During the early afternoon of April 3 I met Williams, his Chattanooga partner, and five
of the seven-member Hearn Estate, the owners, including Billy Ray Hearn and Rick and Vicki
Horne, all of Davidson and Williamson Counties, Tennessee.
After I signed a lengthy waiver, I tied
seventy-six and 123 foot ropes together, rigged to
a tree sixty-five or seventy feet away, and began
my descent. The opening was about four feet in
diameter and some eight feet down the shaft was
offset. At a depth of thirty or thirty-two feet
there was a muddy floor at a divide. To the
northeast there was a twelve to fifteen foot pit,
ten feet long, with flowstone at the north end.

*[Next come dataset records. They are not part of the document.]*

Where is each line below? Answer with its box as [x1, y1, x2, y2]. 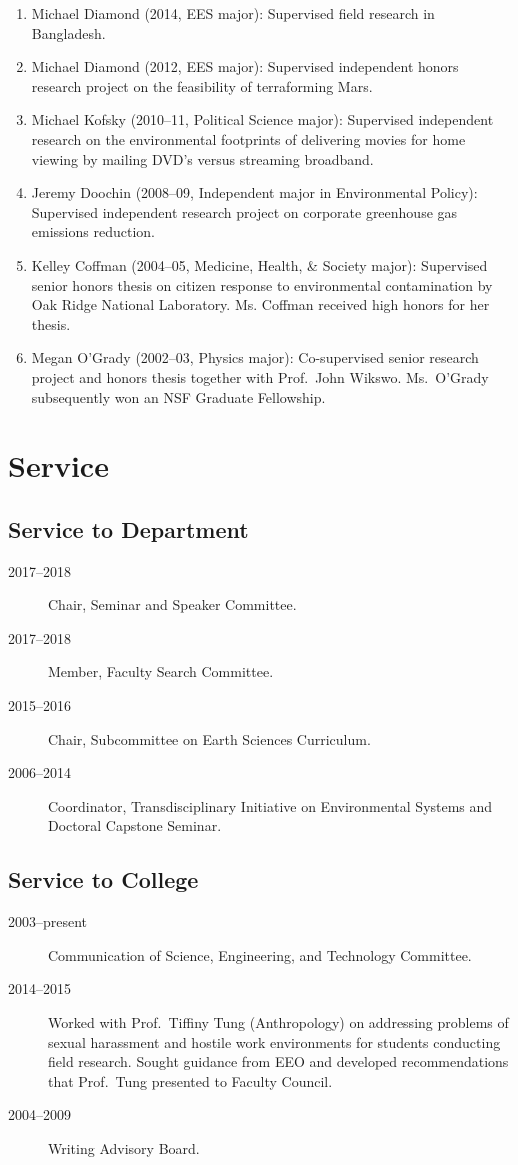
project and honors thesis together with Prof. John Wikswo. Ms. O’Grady [31, 366, 489, 387]
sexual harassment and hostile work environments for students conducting [48, 1031, 501, 1052]
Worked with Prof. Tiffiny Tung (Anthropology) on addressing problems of [48, 1012, 509, 1032]
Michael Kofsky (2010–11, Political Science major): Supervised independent [31, 109, 494, 130]
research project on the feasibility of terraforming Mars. [31, 75, 373, 96]
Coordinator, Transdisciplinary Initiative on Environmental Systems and [48, 795, 493, 816]
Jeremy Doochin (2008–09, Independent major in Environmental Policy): [31, 182, 478, 203]
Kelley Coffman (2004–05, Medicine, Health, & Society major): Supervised [31, 254, 488, 275]
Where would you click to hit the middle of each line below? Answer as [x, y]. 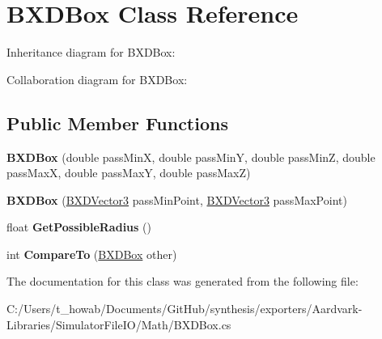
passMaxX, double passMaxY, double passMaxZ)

To the southwest the far wall was under ten feet
away, and below there was a small opening to a
deeper pit. This hole was muddy and dangerous
and I spent a while clearing rocks, ultimately
enlarging the dimensions to two by two and a
half feet. Eventually, I continued my descent,
using a bulge in the wall to keep the rope from
other unstable rocks at the north end of the hole.

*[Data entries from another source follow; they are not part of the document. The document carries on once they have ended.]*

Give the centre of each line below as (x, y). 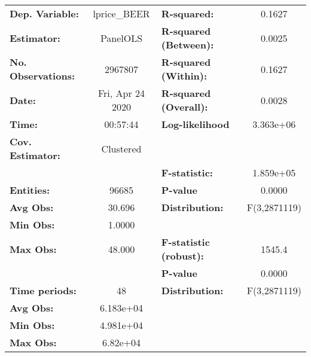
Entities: (30, 190)
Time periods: (43, 290)
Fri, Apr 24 (121, 93)
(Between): (187, 45)
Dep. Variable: (44, 13)
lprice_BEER (121, 13)
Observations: (42, 76)
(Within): (184, 76)
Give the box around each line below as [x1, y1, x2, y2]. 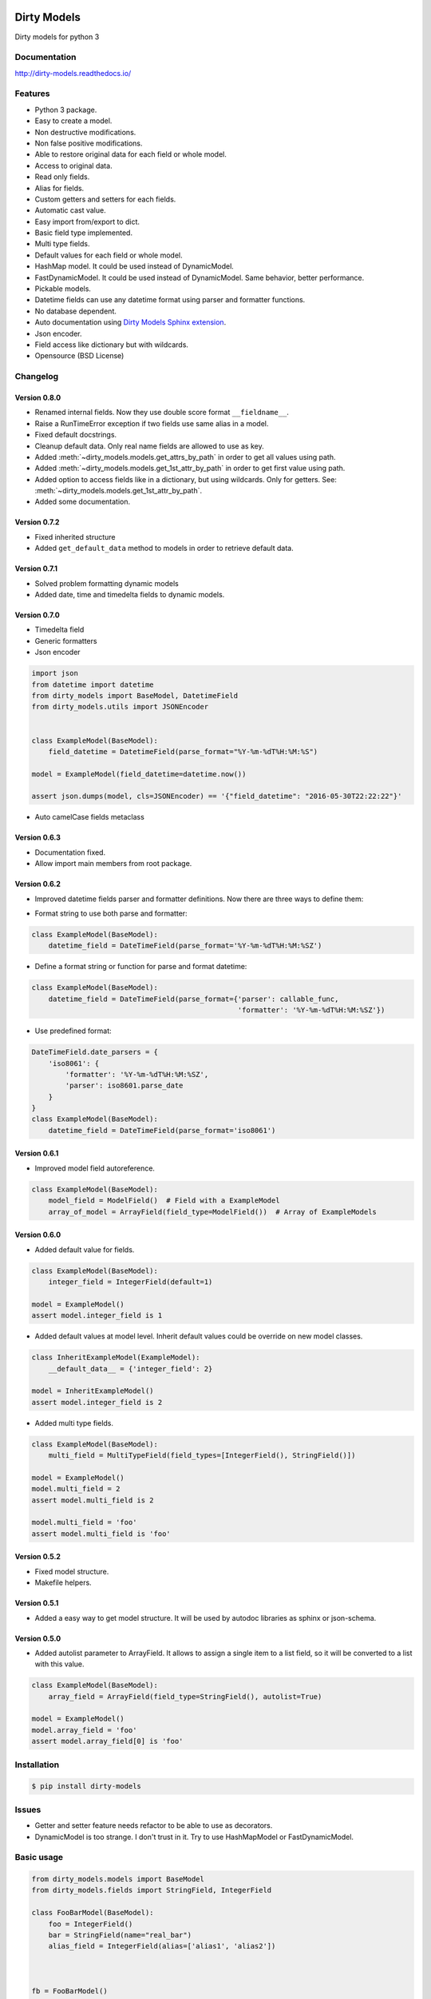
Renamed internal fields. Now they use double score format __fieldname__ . [34, 408, 289, 417]
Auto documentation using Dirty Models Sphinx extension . [34, 317, 227, 327]
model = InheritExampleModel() [31, 1387, 155, 1395]
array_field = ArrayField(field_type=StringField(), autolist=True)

Fifteen or twenty feet lower was another offset,
but devoid of loose rocks. At minus forty-five
feet there was a horizontal joint two or three feet
wide which went forty feet southwest and ended.

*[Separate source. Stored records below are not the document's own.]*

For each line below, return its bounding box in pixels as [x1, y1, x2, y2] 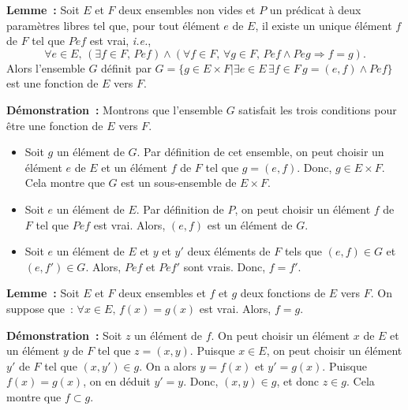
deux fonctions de [240, 285, 326, 301]
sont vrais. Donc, [183, 258, 266, 274]
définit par [101, 59, 152, 76]
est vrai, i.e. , [89, 32, 152, 49]
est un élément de [207, 216, 293, 233]
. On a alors [139, 357, 197, 374]
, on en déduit [83, 373, 151, 389]
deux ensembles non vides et [118, 2, 256, 17]
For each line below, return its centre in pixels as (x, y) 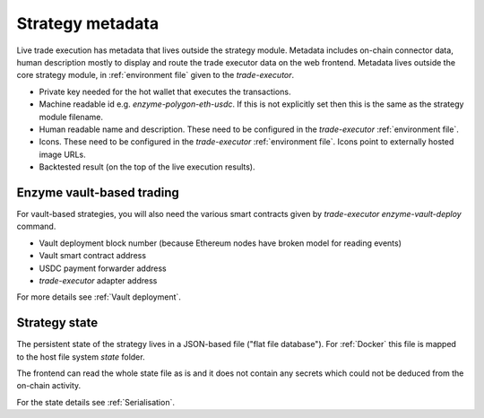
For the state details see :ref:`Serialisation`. (95, 402)
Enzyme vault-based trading (98, 192)
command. (36, 226)
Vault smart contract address (93, 256)
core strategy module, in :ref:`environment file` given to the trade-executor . (156, 75)
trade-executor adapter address (98, 280)
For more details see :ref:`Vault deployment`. (99, 297)
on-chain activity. (49, 386)

I was unable to actually traverse it. |
At minus fifty-eight feet I crossed the
knot, and below me was seventy-two to seventy- ~
four feet of rope. The pit became much larger,
up to ten by eighteen feet and freefall. I rap-
pelled amid a heavy drip to the end of the rope,
some ten feet above deep wall-to-wall water. There was nothing dry at the bottom, which had
to be lake level. At I think the southwest end I saw a fifteen to twenty foot long crack, also
flooded. The depth of the pit, to the surface of the water, is about 140 feet, making it perhaps
the deepest in DeKalb County. The length is about sixty feet. Altogether, I spent an hour or
more in this pit, and on the way out I checked the parallel twelve-fifteen foot pit at minus thirty
feet. All the way down I snapped more pictures for Mr. Williams.
The new house will now be built sixty feet more to the southwest. On April 17, 1999,
the pit was covered with several large rocks and the area above it was restored to almost the
original contour. There is now eight feet of earth above Hearn Estate Pit. I may be the only
person ever to do it. Eat your heart out, Monk McClanathan!